> [How to complete this task]:
From the data below, please reproduce exactly everything from the line that contains "Complete your week [211, 53, 311, 70]" down to the line that contains "Prescriptions (not all", with both ends included.

> [Input data]:
== Segment start ==

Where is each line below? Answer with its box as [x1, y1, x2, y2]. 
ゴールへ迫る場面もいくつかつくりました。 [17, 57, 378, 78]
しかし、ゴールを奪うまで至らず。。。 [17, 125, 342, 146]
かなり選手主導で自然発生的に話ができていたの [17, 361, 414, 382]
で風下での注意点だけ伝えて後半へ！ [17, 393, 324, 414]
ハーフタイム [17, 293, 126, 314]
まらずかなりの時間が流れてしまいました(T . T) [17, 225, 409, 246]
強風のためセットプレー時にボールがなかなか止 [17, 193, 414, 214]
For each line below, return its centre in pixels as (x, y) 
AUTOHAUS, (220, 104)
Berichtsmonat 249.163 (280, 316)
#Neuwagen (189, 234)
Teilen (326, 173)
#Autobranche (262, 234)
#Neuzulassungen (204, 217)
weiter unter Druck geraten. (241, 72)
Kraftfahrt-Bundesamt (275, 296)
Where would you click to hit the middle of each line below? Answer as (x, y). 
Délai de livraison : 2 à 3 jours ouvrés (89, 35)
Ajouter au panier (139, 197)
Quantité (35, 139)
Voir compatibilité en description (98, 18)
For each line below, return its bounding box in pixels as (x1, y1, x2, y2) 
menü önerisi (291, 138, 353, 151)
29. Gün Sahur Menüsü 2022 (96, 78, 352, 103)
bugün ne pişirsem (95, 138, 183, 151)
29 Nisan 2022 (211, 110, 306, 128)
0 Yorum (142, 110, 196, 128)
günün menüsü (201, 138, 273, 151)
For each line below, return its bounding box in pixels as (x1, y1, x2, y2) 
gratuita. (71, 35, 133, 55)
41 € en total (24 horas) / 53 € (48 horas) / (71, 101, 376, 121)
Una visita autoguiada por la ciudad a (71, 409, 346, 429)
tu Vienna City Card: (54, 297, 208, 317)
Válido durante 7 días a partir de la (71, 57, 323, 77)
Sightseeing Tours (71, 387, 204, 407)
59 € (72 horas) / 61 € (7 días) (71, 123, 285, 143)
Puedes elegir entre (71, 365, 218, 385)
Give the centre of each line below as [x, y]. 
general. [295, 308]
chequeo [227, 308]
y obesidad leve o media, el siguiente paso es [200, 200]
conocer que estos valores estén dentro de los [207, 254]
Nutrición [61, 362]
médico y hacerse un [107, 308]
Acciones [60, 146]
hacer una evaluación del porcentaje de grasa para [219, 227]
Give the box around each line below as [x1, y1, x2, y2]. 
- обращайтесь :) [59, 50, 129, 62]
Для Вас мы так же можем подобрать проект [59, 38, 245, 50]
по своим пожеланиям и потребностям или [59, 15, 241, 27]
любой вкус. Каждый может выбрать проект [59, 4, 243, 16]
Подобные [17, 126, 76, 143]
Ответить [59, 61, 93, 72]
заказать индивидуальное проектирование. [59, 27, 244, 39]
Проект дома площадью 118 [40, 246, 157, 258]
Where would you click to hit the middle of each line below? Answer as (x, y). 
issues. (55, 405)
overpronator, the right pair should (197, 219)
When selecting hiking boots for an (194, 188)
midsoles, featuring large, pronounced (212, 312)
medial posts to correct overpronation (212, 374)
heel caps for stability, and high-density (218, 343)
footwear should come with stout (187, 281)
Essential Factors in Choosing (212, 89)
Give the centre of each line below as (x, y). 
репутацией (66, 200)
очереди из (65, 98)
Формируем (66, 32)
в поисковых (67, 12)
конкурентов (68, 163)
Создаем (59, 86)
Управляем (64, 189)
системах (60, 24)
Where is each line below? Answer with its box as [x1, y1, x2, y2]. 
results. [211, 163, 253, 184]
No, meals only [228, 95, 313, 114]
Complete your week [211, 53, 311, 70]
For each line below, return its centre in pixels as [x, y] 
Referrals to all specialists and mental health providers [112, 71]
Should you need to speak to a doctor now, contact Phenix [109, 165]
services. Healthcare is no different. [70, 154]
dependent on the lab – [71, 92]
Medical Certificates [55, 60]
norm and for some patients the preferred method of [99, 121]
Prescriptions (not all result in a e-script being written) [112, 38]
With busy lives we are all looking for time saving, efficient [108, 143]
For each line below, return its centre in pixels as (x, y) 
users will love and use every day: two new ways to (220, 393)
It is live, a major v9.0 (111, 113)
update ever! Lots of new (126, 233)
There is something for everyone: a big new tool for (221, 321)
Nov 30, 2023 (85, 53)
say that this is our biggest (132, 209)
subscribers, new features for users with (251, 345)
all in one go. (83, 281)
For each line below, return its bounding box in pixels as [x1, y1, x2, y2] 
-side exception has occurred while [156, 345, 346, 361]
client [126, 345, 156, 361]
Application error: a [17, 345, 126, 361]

== Segment end ==
== Segment start ==

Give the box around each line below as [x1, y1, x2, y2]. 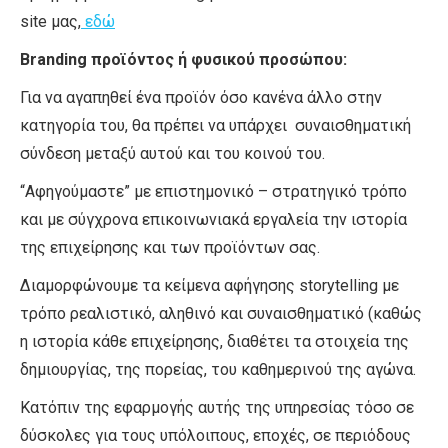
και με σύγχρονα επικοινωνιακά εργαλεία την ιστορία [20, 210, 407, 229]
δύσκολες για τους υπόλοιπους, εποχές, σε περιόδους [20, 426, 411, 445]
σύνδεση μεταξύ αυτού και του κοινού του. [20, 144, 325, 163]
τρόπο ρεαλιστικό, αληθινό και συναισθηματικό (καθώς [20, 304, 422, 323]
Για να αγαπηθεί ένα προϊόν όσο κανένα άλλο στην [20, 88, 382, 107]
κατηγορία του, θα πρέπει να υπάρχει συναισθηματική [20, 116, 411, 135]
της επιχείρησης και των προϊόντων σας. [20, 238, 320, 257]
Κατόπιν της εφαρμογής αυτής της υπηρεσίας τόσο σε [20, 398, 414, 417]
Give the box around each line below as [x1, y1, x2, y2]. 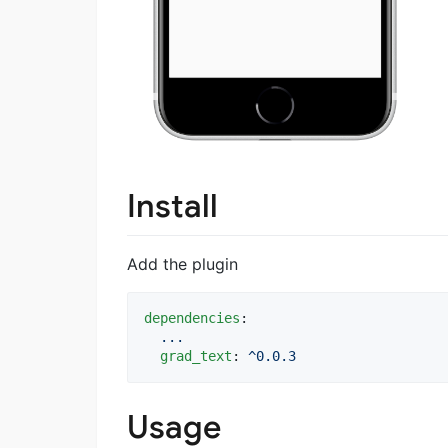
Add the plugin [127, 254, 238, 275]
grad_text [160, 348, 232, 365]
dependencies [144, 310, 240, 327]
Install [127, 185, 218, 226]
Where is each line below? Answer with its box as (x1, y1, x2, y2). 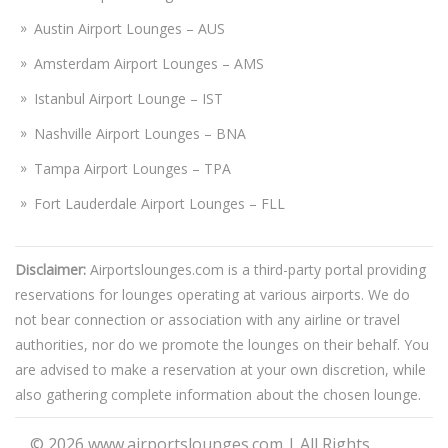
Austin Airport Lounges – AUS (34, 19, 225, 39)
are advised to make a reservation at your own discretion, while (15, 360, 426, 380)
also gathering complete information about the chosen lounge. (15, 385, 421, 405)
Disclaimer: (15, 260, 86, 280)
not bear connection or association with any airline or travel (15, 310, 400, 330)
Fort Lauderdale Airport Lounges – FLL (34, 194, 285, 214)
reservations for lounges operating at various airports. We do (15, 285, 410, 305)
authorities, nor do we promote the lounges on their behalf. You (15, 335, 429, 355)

== Segment end ==
== Segment start ==

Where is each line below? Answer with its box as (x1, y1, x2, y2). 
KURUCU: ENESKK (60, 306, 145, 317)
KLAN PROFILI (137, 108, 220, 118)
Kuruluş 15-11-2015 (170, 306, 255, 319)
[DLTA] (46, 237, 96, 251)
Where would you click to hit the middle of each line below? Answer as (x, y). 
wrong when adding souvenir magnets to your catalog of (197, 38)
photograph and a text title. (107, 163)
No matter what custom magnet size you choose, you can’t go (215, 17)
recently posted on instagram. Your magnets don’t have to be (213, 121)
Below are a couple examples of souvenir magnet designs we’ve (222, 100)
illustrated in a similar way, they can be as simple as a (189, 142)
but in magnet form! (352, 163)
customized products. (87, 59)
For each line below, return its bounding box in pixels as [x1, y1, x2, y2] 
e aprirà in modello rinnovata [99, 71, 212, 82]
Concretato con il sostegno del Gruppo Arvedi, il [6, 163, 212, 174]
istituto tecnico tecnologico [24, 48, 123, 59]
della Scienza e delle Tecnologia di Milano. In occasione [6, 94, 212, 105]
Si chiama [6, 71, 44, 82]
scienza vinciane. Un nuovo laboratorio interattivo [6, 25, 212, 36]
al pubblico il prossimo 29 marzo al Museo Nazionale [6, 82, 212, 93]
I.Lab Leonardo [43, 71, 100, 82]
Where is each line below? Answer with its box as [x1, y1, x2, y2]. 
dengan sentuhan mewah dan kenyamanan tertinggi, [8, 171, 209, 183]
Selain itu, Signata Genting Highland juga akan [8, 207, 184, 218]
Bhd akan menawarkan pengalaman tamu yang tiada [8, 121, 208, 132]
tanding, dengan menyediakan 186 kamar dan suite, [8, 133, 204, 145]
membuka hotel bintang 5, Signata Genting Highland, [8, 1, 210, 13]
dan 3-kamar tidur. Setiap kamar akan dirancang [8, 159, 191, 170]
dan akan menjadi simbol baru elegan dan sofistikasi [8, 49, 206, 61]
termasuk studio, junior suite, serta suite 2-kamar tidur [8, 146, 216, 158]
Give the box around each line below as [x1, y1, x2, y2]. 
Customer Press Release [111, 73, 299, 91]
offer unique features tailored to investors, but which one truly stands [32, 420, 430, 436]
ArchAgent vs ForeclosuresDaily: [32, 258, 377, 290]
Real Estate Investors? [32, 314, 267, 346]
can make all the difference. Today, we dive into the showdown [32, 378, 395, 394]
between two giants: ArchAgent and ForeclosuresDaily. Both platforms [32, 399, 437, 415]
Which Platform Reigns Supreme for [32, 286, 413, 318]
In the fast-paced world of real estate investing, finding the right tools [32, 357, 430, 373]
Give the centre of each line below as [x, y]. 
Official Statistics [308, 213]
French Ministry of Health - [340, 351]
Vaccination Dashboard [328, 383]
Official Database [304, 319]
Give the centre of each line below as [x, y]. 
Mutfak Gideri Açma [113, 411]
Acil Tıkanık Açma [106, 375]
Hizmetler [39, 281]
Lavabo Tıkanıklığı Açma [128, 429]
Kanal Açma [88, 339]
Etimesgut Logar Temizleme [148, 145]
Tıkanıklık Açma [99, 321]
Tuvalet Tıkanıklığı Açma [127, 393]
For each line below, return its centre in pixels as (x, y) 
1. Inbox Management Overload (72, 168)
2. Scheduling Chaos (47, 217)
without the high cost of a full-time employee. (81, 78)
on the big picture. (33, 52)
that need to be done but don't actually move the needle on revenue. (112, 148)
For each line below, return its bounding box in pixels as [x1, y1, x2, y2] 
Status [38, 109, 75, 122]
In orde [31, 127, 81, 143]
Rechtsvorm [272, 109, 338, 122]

== Segment end ==

> [Answer for the task]:
Complete your week [211, 53, 311, 70]
For each line below, return its centre in pixels as [x, y] 
Referrals to all specialists and mental health providers [112, 71]
Should you need to speak to a doctor now, contact Phenix [109, 165]
services. Healthcare is no different. [70, 154]
dependent on the lab – [71, 92]
Medical Certificates [55, 60]
norm and for some patients the preferred method of [99, 121]
Prescriptions (not all result in a e-script being written) [112, 38]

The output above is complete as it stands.